On Jan 10, 2008 9:57 AM, Eric Smith firstname.lastname@example.org wrote:
Eric Smith wrote:
(I'm posting to python-dev, because this isn't strictly 3.0 related. Hopefully most people read it in addition to python-3000).
I'm working on backporting the changes I made for PEP 3101 (Advanced String Formatting) to the trunk, in order to meet the pre-PyCon release date for 2.6a1.
I have a few questions about how I should handle str/unicode. 3.0 was pretty easy, because everything was unicode.
1: How should the builtin format() work? It takes 2 parameters, an object o and a string s, and returns o.__format__(s). If s is None, it returns o.__format__(empty_string). In 3.0, the empty string is of course unicode. For 2.6, should I use u'' or ''?
I just re-read PEP 3101, and it doesn't mention this behavior with None. The way the code actually works is that the specifier is optional, and if it isn't present then it defaults to an empty string. This behavior isn't mentioned in the PEP, either.
This feature came from a request from Talin. We should either add this to the PEP (and docs), or remove it. If we document it, it should mention the 2.x behavior (as other places in the PEP do). If we removed it, it would remove the one place in the backport that's not just hard, but ambiguous. I'd just as soon see the feature go away, myself.
IIUC, the 's' argument is the format specifier. Format specifiers are written in a very conservative character set, so I'm not sure it matters. Or are you assuming that the *type* of 's' also determines the type of the output?
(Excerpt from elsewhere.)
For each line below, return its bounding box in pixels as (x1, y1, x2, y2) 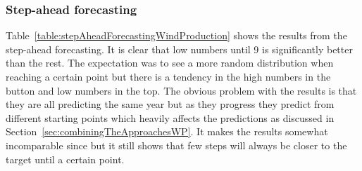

I may be in the minority here, but I think I like having a default for 's' (as implemented -- the PEP ought to be updated) and I also think it should default to an 8-bit string, assuming you support 8-bit strings at all -- after all in 2.x 8-bit strings are the default string type (as reflected by their name, 'str').
3: Every overridden __format__() method is going to have to check for string or unicode, just like object.__format() does, and return either a string or unicode object, appropriately. I don't see any way around this, but I'd like to hear any thoughts. I guess there aren't all that many __format__ methods that will be implemented, so this might not be a big burden. I'll of course implement the built in ones.
The PEP actually mentions that this is how 2.x will have to work. So I'll go ahead and implement it that way, on the assumption that getting string support into 2.6 is desirable.
I think it is. (But then I still live in a predominantly ASCII world. :-)
For data types whose output uses only ASCII, would it be acceptable if they always returned an 8-bit string and left it up to the caller to convert it to Unicode? This would apply to all numeric types. (The date/time types have a strftime() style API which means the user must be able to specifiy Unicode.)